■ ASSIGNMENT
Each entry should be copied as it stands, leaving the pictures behind.

- - -

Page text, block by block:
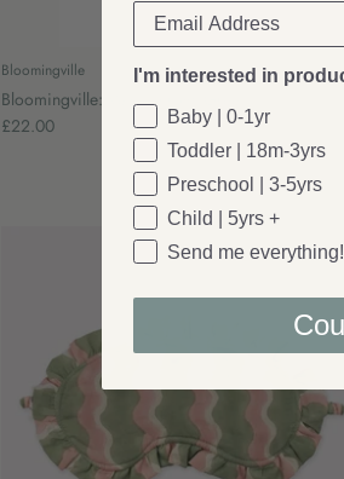
Bloomingville
Bloomingville: Velva Throw, Green
£22.00
I'm interested in
Baby | 0-1yr
Toddler | 18m-3yrs
Preschool | 3-5yrs
Child | 5yrs +
Send me everything!
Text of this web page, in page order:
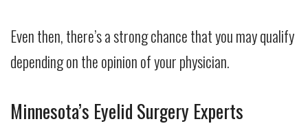
Even then, there’s a strong chance that you may qualify
depending on the opinion of your physician.
Minnesota’s Eyelid Surgery Experts
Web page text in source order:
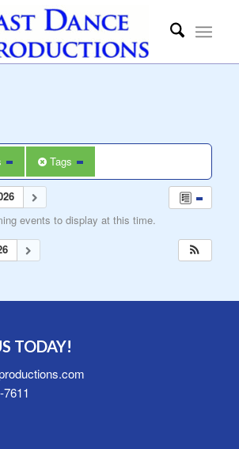
Tags
events to display at this time.
TODAY!
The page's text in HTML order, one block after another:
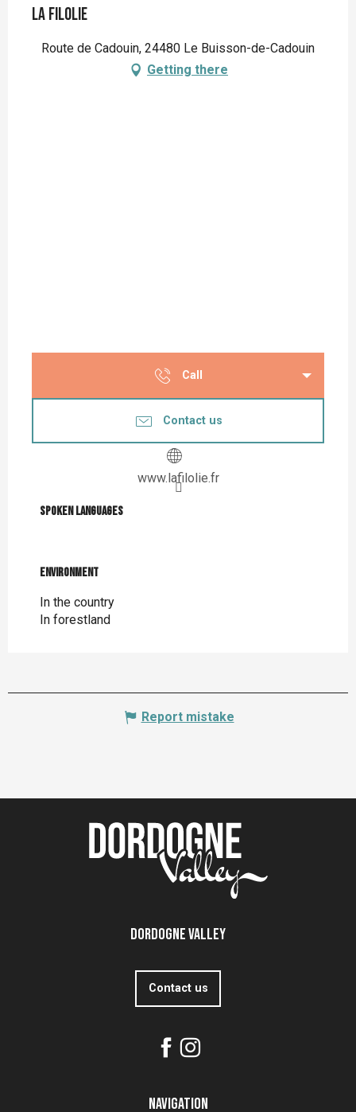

- - -

■ ANSWER BOX
Page text, block by block:
Bloomingville
Bloomingville: Velva Throw, Green
£22.00
I'm interested in
Baby | 0-1yr
Toddler | 18m-3yrs
Preschool | 3-5yrs
Child | 5yrs +
Send me everything!
Text of this web page, in page order:
Even then, there’s a strong chance that you may qualify
depending on the opinion of your physician.
Minnesota’s Eyelid Surgery Experts
Web page text in source order:
Tags
events to display at this time.
TODAY!
The page's text in HTML order, one block after another:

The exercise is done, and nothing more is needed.